- Your assignment
Scan the records below for the string "wall" and return every line where it appears.

- Record set
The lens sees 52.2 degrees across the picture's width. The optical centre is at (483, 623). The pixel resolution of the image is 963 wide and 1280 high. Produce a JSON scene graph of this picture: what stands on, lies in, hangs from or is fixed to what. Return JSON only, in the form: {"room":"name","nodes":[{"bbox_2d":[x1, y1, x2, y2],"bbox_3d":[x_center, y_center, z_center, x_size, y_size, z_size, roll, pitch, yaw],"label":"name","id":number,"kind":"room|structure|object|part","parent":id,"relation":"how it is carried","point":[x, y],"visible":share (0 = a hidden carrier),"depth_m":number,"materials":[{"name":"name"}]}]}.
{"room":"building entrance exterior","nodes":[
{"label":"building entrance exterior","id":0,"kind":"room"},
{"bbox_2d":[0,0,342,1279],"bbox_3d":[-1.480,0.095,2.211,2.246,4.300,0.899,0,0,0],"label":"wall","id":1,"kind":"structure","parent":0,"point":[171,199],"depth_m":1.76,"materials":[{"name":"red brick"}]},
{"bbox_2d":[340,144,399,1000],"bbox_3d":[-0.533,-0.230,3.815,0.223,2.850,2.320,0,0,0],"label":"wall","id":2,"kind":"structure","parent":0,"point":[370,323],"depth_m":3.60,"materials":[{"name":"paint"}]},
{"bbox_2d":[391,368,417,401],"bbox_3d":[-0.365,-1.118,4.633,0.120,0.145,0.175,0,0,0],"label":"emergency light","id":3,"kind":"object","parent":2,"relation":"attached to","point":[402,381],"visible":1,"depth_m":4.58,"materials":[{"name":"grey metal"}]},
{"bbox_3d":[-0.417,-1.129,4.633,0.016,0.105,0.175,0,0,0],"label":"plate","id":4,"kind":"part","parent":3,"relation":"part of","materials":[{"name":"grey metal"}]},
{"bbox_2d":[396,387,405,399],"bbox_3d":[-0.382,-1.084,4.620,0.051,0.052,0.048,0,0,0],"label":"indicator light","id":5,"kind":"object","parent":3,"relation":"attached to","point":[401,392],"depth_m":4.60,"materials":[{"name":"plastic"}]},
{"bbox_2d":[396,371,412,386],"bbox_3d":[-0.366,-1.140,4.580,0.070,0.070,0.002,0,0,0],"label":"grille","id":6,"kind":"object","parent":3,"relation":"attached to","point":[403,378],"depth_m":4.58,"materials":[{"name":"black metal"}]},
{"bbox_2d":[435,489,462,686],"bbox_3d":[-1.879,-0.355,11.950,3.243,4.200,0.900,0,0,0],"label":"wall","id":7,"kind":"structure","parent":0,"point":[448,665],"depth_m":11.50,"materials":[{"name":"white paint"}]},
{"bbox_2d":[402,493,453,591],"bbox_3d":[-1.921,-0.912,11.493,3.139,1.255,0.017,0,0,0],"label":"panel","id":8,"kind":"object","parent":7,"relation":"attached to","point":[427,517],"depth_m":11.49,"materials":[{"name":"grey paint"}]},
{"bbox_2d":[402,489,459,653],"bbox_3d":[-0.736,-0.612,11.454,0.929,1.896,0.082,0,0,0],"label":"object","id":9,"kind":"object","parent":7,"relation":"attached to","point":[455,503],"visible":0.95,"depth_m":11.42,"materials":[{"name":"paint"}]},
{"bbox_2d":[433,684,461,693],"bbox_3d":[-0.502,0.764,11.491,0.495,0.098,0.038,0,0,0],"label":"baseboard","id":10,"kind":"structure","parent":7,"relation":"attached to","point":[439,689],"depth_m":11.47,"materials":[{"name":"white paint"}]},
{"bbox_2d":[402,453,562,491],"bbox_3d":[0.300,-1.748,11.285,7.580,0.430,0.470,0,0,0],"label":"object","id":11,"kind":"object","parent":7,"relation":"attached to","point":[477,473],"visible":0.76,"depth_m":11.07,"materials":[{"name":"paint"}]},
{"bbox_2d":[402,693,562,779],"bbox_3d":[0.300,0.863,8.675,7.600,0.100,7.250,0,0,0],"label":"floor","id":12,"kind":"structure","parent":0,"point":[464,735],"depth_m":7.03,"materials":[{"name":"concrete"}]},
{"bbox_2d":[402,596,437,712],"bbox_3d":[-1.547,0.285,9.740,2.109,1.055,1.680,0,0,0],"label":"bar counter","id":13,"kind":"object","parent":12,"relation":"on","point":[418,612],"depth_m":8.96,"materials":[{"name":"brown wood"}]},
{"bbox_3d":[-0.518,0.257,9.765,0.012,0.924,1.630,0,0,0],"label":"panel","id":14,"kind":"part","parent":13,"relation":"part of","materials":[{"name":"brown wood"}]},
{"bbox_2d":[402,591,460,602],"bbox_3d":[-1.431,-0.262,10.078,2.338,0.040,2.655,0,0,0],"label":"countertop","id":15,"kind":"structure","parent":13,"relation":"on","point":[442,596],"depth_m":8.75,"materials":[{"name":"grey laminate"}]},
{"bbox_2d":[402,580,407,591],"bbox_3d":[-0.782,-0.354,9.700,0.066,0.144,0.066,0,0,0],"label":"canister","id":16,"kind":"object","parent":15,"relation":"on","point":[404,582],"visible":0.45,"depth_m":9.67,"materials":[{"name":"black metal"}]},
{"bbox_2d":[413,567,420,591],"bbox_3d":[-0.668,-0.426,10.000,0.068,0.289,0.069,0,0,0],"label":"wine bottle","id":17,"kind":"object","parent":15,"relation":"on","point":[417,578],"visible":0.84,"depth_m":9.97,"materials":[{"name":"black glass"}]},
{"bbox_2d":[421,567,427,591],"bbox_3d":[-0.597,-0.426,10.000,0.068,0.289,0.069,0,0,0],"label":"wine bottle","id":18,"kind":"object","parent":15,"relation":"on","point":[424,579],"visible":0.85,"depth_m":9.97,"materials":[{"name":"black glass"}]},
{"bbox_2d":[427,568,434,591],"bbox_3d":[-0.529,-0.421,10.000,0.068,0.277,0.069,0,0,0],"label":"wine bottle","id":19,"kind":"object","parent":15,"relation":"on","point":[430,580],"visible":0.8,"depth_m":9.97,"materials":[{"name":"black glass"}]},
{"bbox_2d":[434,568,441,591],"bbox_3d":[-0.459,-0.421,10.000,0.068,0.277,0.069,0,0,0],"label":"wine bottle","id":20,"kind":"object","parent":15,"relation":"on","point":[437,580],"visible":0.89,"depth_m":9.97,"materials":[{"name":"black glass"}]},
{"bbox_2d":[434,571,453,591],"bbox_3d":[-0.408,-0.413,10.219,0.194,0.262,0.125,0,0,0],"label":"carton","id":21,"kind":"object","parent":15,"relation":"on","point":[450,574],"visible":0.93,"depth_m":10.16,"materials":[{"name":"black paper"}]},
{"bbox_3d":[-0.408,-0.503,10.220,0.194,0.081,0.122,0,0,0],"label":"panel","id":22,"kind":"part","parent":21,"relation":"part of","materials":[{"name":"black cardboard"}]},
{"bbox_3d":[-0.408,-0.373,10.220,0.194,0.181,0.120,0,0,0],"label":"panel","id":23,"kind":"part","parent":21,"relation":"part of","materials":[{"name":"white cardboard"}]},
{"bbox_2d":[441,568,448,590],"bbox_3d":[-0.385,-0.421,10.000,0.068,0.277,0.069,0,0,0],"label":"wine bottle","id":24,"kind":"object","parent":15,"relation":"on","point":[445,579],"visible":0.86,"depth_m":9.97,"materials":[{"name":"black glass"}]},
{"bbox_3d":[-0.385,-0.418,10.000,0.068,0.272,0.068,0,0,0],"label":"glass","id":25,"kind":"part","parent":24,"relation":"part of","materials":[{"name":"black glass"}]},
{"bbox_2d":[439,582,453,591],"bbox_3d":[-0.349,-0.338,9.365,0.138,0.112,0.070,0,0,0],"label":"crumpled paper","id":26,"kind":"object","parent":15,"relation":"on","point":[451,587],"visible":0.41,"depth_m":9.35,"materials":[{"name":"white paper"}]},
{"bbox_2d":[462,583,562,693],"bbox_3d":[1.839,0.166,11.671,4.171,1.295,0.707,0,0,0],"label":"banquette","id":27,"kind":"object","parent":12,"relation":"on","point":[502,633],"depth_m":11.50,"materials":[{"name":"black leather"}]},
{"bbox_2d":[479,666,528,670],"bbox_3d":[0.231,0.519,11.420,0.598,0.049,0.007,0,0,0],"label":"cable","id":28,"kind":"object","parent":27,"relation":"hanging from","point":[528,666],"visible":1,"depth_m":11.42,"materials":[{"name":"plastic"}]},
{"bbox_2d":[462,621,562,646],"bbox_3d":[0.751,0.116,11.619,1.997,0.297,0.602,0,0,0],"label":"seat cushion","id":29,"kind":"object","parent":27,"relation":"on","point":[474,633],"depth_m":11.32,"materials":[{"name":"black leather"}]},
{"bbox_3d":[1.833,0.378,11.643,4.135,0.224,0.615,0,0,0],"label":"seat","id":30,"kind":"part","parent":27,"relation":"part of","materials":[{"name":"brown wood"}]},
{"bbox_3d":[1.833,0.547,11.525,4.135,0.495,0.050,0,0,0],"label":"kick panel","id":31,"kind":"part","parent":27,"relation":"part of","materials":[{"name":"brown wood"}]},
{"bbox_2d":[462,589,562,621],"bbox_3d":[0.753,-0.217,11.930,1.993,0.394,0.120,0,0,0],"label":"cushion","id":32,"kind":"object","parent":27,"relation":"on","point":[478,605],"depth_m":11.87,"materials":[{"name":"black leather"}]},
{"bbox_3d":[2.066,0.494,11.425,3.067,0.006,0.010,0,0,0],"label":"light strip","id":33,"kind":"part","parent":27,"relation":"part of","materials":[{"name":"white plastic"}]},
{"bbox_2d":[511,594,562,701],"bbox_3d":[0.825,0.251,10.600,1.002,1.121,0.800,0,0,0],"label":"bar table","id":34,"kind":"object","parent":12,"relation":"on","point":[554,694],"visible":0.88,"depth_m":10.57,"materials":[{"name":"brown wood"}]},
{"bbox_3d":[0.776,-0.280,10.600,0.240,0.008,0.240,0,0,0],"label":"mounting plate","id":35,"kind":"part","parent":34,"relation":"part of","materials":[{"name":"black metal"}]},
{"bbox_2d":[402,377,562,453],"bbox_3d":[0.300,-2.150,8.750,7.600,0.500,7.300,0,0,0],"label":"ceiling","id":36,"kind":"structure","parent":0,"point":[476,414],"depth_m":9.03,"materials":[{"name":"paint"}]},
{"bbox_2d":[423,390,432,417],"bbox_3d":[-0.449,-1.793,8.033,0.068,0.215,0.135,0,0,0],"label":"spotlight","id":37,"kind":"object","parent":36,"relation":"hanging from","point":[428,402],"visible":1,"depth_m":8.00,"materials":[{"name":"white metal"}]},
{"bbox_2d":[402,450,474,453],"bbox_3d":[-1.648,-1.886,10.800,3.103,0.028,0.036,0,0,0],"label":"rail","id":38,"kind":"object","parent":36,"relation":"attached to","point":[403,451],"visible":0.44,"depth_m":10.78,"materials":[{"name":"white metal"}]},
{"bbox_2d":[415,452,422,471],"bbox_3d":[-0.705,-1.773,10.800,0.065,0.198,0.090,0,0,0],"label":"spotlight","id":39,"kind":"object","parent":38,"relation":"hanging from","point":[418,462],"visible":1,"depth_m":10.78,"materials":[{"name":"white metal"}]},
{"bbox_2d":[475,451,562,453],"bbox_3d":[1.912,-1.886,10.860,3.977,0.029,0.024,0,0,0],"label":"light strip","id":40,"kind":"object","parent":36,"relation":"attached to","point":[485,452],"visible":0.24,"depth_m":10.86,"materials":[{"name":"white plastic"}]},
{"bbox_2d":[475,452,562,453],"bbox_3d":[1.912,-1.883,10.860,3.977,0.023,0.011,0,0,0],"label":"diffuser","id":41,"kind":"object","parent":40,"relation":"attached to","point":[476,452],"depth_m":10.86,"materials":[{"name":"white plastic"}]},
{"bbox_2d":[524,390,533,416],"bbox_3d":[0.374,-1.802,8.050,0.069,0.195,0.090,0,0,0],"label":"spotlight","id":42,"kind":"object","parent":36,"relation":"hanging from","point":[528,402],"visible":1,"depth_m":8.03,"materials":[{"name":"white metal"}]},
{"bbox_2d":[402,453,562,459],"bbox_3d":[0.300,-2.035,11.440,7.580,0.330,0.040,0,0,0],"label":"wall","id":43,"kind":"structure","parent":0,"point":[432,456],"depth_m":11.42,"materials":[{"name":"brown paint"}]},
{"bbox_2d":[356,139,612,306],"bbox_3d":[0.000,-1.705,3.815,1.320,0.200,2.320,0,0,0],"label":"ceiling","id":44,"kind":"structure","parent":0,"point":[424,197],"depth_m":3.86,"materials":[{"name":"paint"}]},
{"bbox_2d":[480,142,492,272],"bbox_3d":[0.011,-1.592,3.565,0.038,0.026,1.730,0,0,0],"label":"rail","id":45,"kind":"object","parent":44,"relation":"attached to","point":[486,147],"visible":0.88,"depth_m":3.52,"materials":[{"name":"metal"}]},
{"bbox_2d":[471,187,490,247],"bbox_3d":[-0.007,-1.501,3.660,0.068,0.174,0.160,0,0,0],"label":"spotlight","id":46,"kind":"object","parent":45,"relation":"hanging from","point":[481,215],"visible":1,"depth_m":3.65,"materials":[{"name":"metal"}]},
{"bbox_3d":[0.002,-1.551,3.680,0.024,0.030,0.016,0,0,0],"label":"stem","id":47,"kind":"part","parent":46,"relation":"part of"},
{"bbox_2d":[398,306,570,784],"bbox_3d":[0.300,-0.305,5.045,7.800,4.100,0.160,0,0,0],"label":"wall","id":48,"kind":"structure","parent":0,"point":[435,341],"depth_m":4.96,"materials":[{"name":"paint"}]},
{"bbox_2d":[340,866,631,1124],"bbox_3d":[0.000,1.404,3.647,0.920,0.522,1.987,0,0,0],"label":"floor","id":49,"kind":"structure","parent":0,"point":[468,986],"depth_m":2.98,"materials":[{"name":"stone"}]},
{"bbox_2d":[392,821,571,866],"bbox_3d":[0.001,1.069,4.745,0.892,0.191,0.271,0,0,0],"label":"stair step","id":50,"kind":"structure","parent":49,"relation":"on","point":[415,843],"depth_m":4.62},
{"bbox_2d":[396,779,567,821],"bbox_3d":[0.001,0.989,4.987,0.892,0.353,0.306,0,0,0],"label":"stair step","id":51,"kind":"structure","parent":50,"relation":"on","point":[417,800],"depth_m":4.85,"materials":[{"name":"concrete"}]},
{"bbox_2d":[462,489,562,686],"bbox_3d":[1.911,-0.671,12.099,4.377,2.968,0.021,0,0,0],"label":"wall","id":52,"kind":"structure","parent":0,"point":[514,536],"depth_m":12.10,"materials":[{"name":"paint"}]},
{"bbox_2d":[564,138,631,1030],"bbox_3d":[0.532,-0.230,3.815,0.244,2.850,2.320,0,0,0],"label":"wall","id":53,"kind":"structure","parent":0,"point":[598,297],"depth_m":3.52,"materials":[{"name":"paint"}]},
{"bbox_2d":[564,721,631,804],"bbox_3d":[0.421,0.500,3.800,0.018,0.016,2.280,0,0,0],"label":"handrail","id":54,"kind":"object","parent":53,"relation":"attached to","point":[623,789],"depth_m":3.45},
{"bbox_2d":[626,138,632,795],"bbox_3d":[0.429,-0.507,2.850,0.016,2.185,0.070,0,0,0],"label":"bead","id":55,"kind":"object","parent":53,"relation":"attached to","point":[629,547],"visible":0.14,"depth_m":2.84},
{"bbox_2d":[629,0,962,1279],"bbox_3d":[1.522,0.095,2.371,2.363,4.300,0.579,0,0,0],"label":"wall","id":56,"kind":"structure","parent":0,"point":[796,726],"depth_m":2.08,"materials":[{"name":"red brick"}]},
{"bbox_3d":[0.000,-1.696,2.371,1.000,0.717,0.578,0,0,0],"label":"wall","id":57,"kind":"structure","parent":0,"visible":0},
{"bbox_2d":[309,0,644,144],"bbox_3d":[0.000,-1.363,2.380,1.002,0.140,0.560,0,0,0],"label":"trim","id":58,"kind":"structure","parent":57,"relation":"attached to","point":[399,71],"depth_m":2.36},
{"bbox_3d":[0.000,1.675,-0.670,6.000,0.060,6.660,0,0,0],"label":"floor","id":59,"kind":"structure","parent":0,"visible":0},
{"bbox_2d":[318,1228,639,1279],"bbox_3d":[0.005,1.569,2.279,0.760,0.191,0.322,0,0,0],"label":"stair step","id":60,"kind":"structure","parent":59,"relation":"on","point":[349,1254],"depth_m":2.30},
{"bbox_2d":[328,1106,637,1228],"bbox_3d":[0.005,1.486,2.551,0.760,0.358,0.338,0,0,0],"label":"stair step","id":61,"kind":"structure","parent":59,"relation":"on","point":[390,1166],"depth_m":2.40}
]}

- Exercise response
{"bbox_2d":[0,0,342,1279],"bbox_3d":[-1.480,0.095,2.211,2.246,4.300,0.899,0,0,0],"label":"wall","id":1,"kind":"structure","parent":0,"point":[171,199],"depth_m":1.76,"materials":[{"name":"red brick"}]},
{"bbox_2d":[340,144,399,1000],"bbox_3d":[-0.533,-0.230,3.815,0.223,2.850,2.320,0,0,0],"label":"wall","id":2,"kind":"structure","parent":0,"point":[370,323],"depth_m":3.60,"materials":[{"name":"paint"}]},
{"bbox_2d":[435,489,462,686],"bbox_3d":[-1.879,-0.355,11.950,3.243,4.200,0.900,0,0,0],"label":"wall","id":7,"kind":"structure","parent":0,"point":[448,665],"depth_m":11.50,"materials":[{"name":"white paint"}]},
{"bbox_2d":[402,453,562,459],"bbox_3d":[0.300,-2.035,11.440,7.580,0.330,0.040,0,0,0],"label":"wall","id":43,"kind":"structure","parent":0,"point":[432,456],"depth_m":11.42,"materials":[{"name":"brown paint"}]},
{"bbox_2d":[398,306,570,784],"bbox_3d":[0.300,-0.305,5.045,7.800,4.100,0.160,0,0,0],"label":"wall","id":48,"kind":"structure","parent":0,"point":[435,341],"depth_m":4.96,"materials":[{"name":"paint"}]},
{"bbox_2d":[462,489,562,686],"bbox_3d":[1.911,-0.671,12.099,4.377,2.968,0.021,0,0,0],"label":"wall","id":52,"kind":"structure","parent":0,"point":[514,536],"depth_m":12.10,"materials":[{"name":"paint"}]},
{"bbox_2d":[564,138,631,1030],"bbox_3d":[0.532,-0.230,3.815,0.244,2.850,2.320,0,0,0],"label":"wall","id":53,"kind":"structure","parent":0,"point":[598,297],"depth_m":3.52,"materials":[{"name":"paint"}]},
{"bbox_2d":[629,0,962,1279],"bbox_3d":[1.522,0.095,2.371,2.363,4.300,0.579,0,0,0],"label":"wall","id":56,"kind":"structure","parent":0,"point":[796,726],"depth_m":2.08,"materials":[{"name":"red brick"}]},
{"bbox_3d":[0.000,-1.696,2.371,1.000,0.717,0.578,0,0,0],"label":"wall","id":57,"kind":"structure","parent":0,"visible":0},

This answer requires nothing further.